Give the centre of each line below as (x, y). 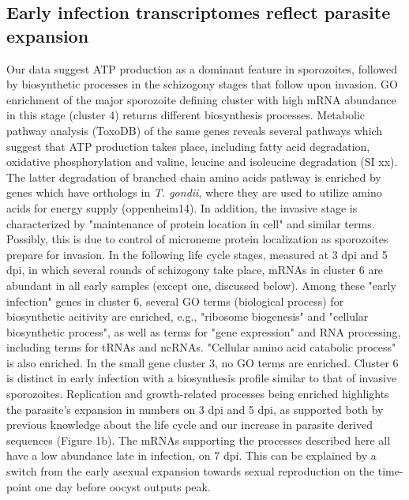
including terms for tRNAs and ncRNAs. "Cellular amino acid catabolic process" (201, 347)
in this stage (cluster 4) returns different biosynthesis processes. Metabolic (186, 115)
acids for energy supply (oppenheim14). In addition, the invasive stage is (182, 207)
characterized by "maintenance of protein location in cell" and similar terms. (191, 223)
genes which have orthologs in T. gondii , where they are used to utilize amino (194, 192)
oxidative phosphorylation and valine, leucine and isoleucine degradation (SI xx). (202, 162)
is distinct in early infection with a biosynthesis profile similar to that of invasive (202, 378)
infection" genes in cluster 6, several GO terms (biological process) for (175, 301)
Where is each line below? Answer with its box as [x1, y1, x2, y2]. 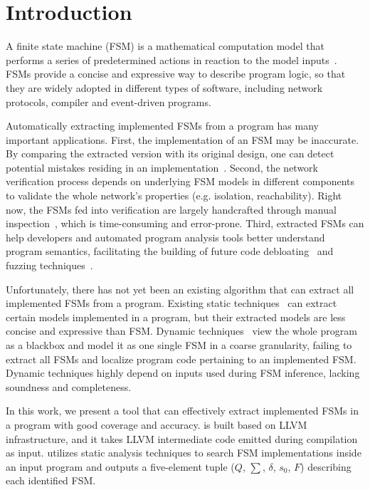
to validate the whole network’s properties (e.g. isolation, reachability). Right [6, 188, 342, 203]
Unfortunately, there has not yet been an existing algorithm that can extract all [6, 281, 354, 296]
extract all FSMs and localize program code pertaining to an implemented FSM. [6, 351, 356, 366]
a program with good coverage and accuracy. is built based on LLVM [6, 417, 307, 432]
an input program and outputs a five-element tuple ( [6, 459, 235, 474]
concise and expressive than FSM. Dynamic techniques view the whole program [6, 323, 357, 338]
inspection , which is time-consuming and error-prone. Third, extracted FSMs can [6, 216, 364, 231]
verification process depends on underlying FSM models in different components [6, 174, 354, 189]
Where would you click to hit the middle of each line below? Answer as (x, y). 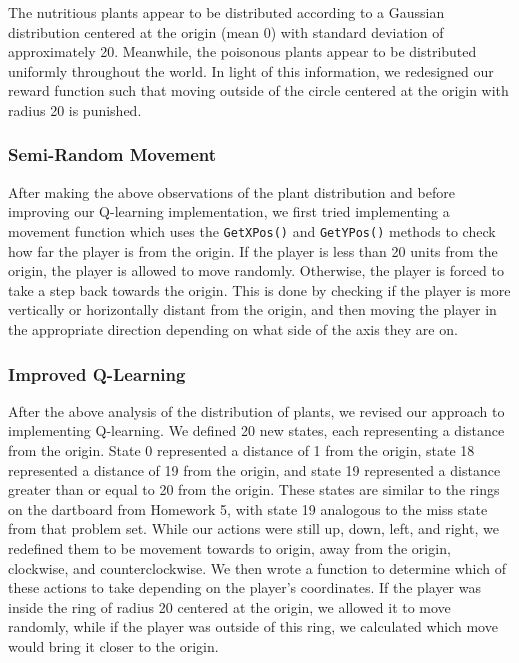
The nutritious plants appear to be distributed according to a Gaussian (226, 12)
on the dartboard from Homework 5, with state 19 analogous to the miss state (248, 508)
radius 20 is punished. (75, 109)
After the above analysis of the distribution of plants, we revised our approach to (256, 410)
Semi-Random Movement (112, 154)
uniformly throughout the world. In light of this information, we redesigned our (251, 70)
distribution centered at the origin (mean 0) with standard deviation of (226, 31)
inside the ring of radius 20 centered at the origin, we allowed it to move (229, 606)
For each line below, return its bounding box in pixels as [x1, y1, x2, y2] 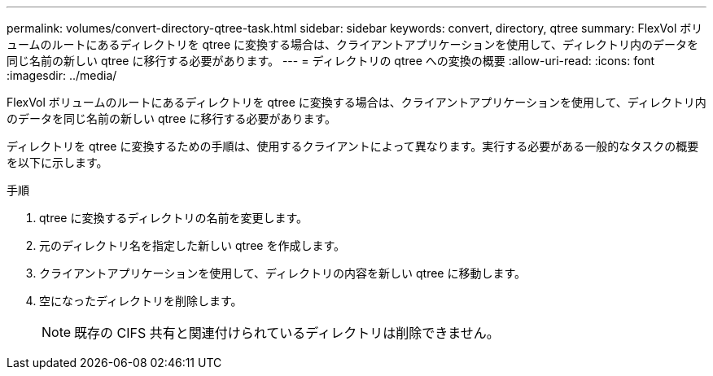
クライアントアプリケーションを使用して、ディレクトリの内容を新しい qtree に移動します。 [39, 266, 527, 280]
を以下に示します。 [7, 155, 108, 169]
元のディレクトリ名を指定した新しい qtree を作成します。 [39, 238, 346, 252]
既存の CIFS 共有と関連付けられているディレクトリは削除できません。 [74, 325, 500, 341]
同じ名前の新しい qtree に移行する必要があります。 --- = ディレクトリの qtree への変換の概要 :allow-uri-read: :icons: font [7, 54, 655, 68]
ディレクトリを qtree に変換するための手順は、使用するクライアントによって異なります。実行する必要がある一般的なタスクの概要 [7, 139, 699, 153]
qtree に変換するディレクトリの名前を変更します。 [39, 211, 308, 225]
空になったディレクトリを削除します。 [39, 294, 243, 308]
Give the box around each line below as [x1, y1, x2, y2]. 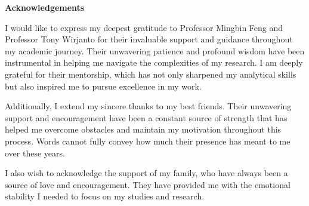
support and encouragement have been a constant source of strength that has [5, 111, 288, 124]
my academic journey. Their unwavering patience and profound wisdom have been [5, 44, 305, 57]
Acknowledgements [5, 1, 85, 13]
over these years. [5, 146, 65, 159]
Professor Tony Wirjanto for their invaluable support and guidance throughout [5, 33, 293, 45]
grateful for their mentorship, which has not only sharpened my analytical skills [5, 67, 296, 80]
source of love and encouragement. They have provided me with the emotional [5, 178, 291, 190]
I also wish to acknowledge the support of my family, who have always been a [5, 167, 288, 179]

**Task directions**: Quote the records above exactly, from the first line through the line containing "acids for energy", and leave out the pictures.

**Finished task**:
Give the centre of each line below as (x, y). 
including terms for tRNAs and ncRNAs. "Cellular amino acid catabolic process" (201, 347)
in this stage (cluster 4) returns different biosynthesis processes. Metabolic (186, 115)
acids for energy supply (oppenheim14). In addition, the invasive stage is (182, 207)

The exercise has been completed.